Below are records. Count every line containing the word "Made" and give the number alone.

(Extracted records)

———

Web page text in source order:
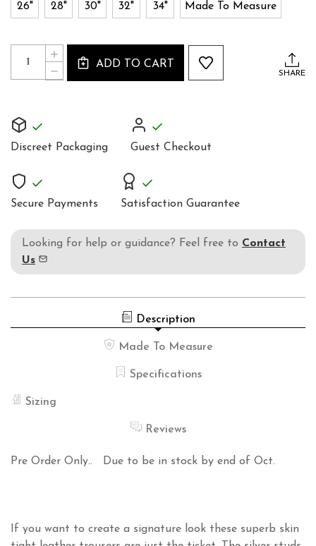
26" 28" 30" 32" 34" Made To Measure
Current
Stock:
Quantity:
DECREASE
QUANTITY
TIGHT
INCREASE
QUANTITY
HOT
ADD TO CART
SHARE
Discreet Packaging Guest Checkout
Secure Payments Satisfaction Guarantee
Looking for help or guidance? Feel free to Contact
Us
Description
Made To Measure
Specifications
Sizing
Reviews
Pre Order Only.. Due to be in stock by end of Oct.
If you want to create a signature look these superb skin

———

● ANSWER FOR THE TASK
2